Опять у молодой женщины просто отключилось сознание, и дальше она действовала импульсивно, просто по велению доброго сердца. Впустила немца и налила ему тарелку супа.
- Меня зовут Курт Браун, - жадно поедая суп, ответил он на вопрос, как попал в плен. - Я служил в танковых войсках. Одна наша атака продолжалась без перерыва четыре с половиной часа. Когда мы стали разворачиваться, вдруг раздался хватающий за сердце хлопок, за которым последовал удар. Танк получил прямое попадание в корму справа. Машину объяло пламя, и я лежал внутри в бессознательном состоянии. Из него меня вывело ужасное понимание того, что мы горим. Я огляделся, и обнаружил, что снаряд убил моих товарищей. Я быстро выскочил наружу, а затем через люк выволок с помощью двух живых танкистов их тела, чтобы достойно похоронить.
Пленный доел суп и с сожалением отодвинул пустую тарелку.
- В любую минуту могли взорваться боеприпасы внутри горящего танка, - продолжил он. - Я нырнул в укрытие и ждал, когда земля содрогнётся от мощного взрыва, который поднимет в воздух куски раскалённого металла. Но взрыва не последовало и мы поспешили к своим. Все шли, повесив голову, настроение было скверным. Двое из пятерых членов экипажа были мертвы, а танк и боеприпасы попали неповреждёнными в руки врага. Мы выкуривали одну сигарету за другой, чтобы успокоить нервы. Вдруг рядом разорвался снаряд. Мои товарищи погибли, я был забрызган их кровью и потерял сознание. Там меня и забрали в плен ваши разведчики.
- И тебя даже не ранило? - удивилась Зина.
- На лице и в руках застряли мелкие осколки, а от ранения в грудь меня чудесным образом защитил идентификационный жетон. У меня до сих пор осталась небольшая вмятина в том месте, где он, толщиной примерно с крупную монету, вошёл в грудину. То, что жетон сохранил жизнь, лишний раз укрепило мою уверенность в том, что суждено пережить войну.

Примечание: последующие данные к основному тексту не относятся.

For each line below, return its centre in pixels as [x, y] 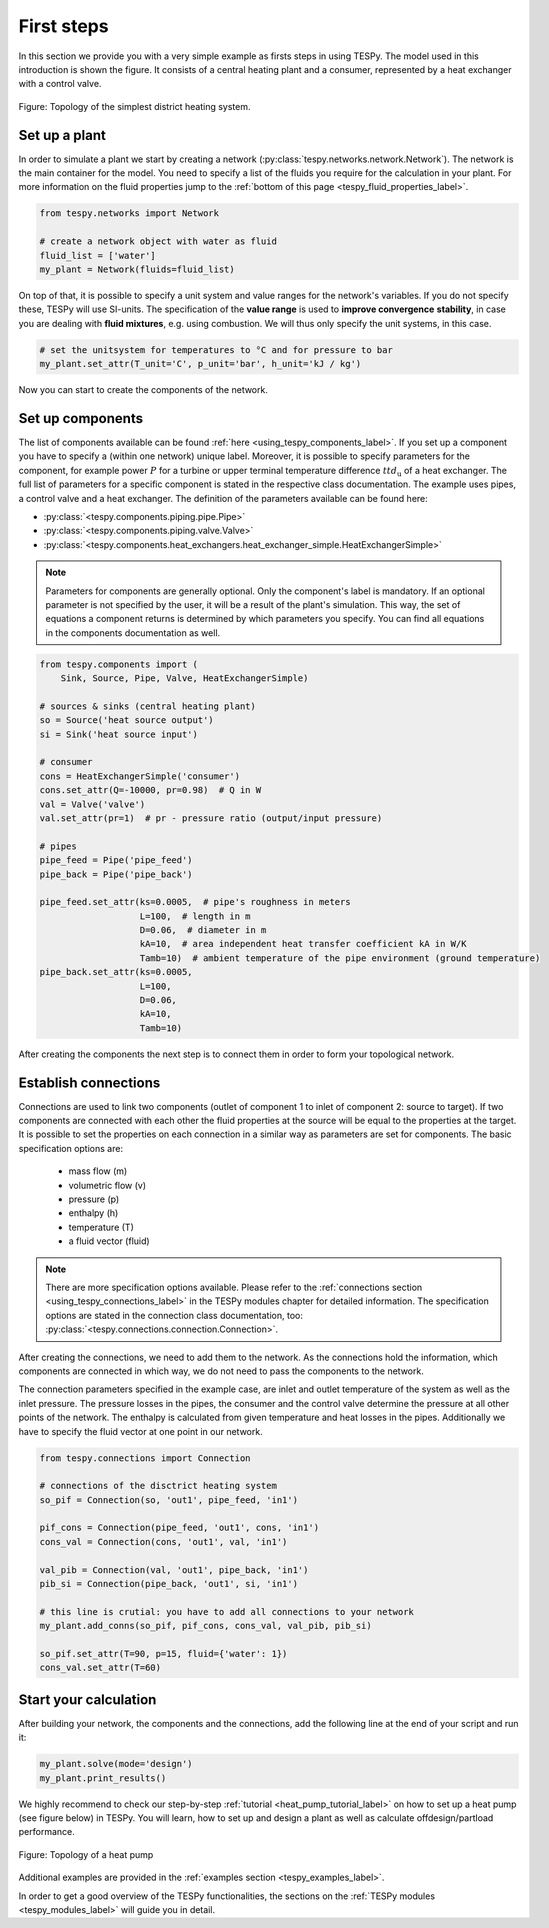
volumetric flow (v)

Рассказ потряс её. Она внезапно увидела не пленного солдата, а только лопоухого мальчишку, которого гитлеризм бросил навстречу огню и смерти сразу после окончания школы. Тогда она остро и ярко представила себе ужас и страдания его берлинской матери, которая могла только молиться за него.
- Я представляю себе, как она, с подушкой мокрой от слёз, надеясь только на Бога, умоляет уберечь её сына от мести ужасных победителей! - поняла молодая женщина. - Как я всю войну просила Создателя уберечь моего мужа, так и она молит послать человека, сострадающего её мальчику. Такому доброму и воспитанному молодому человеку. Может быть, я тот человек, которого послал Господь по её просьбе?
Инстинктивно она прижала его лысую голову к своей груди. Пленный понял это по-своему. Он вдруг начал неистово целовать её в губы, нос, щёки, всюду, куда попадали его сухие, жадные до женской ласки губы.
- Нет!.. Нет! - Кузьменко попыталась оттолкнуть его, но неизрасходованное за время разлуки с мужем плотское желание победило.
Она в полузабытом томлении закрыла глаза и безвольно отдалась во власть сильных мужских рук. Когда она проснулась, его рядом не было, очевидно он ушёл вечером. Ночевать пленные, обязаны были в казарме. На следующий день после долгого лечения в госпитале неожиданно вернулся её муж Богдан, а через девять месяцев у Зины родился сын.